Claim: “Fully half of the tonal values are in the brightest fifth of a histogram. So, if you don’t have at least some pixels heading out into that rightmost fifth of the histogram, you’re wasting half of the potential tonal information that your camera can capture!”
Claim: “If we array the stops of dynamic range along our monochromatic or luminance histogram, we’ll notice that each stop (from left to right) contains two times more information than the previous stop. And notice also that most of the possible color values are in the brightest areas. That is, our camera can capture only a relatively few dark tonal values and lots of bright tonal values.” [Greg Basco]
Illustration: An example of the myth being propagated.
Illustration is courtesy of, and many thanks to, Costa Rica photographer Greg Basco who was great in helping me to finally understand this issue as he tolerated my barrage of challenges with grace and patience.
In a sense this whole argument is silly, because if you define a histogram to be a plot of brightness or “tonal” values ranging from 1 to N, and the horizontal axis is treated as and shown as linear, N/2 being in the center, etc., then saying that “there are more tonal values in one part of the histogram than another” is like saying there are more years in the last 1/5th of your life than the first 1/5th.
I’ve seen this myth repeated over and over for years throughout the literature. This stop metaphor applied to the interpretation of histograms is misleading and inaccurate, and may teach photographers poor technique. The resultant implied prescription to not unnecessarily under-expose, because you’ll lose up to half your tonal values in just a one stop change, is quantitatively false, and may encourage photographers to overexpose their images in avoiding loss of tonal information that is in fact not as at-risk as implied.
By stopping down one stop, you are indeed capturing only one-half the number of photons, but you are not losing one-half of your measured and perceptible tonal values. There is no argument that we should almost never intentionally over-underexpose an image if we can keep all pixel values within the histogram and not blown out to the right (at least if the contrast range of the scene you are shooting is less than the dynamic range of the camera’s sensor, and you are sure you are not blowing out any of the brightest pixels… not so easily done or verifiable in practice) . Collecting more light will increase the signal and information in the scene, and minimize noise (although at the trade-off of tolerating a longer shutter speed or wider aperture – but that’s getting us off the point at hand).

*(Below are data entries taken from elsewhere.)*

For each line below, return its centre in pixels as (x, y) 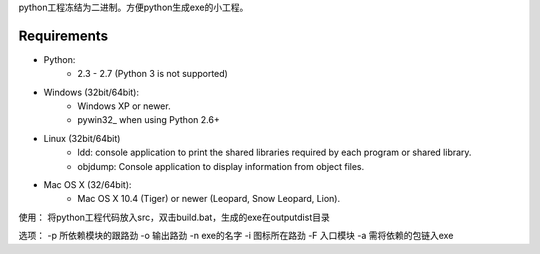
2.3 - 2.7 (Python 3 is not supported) (153, 74)
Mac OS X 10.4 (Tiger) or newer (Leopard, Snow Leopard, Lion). (208, 199)
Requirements (63, 35)
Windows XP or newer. (124, 106)
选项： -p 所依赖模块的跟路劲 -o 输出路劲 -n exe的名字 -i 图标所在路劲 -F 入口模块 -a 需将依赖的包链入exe (236, 236)
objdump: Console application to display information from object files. (221, 166)
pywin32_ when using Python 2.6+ (148, 120)
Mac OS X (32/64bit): (87, 185)
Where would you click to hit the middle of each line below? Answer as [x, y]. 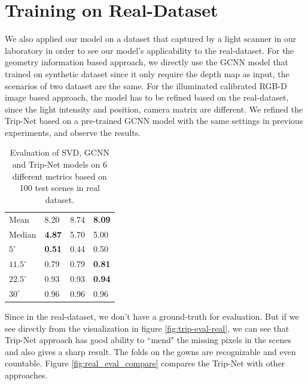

<<< below paragraph added for clarity 14 Feb 2012>>
Understanding the definition of Lightness is essential to understanding the histogram on your camera and as seen in Photoshop, etc., and thus accepting the fact that lightness is not doubled or halved when one aperture stop adjustment is made, doubling or halving the amount of light impinging on the sensor. Wiki says “… scientists… converged on a roughly cube-root curve, consistent with the Stevens power law for brightness perception, reflecting the fact that lightness is proportional to the number of nerve impulses per nerve fiber per unit time… at first glance, you might approximate the lightness function by a cube root, an approximation that is found in much of the technical literature. However, the linear segment near black is significant… an 18% grey card, having a reflectance of 0.18, has lightness very close to 50. It is called ‘mid grey’ because its lightness is midway between black and white.”
To learn more about the 18% grey card measure see http://en.wikipedia.org/wiki/Middle_gray “… middle gray or middle grey is a tone that is perceptually about half way between black and white on a lightness scale;[1] in photography, it is typically defined as 18% reflectance in visible light.[2]”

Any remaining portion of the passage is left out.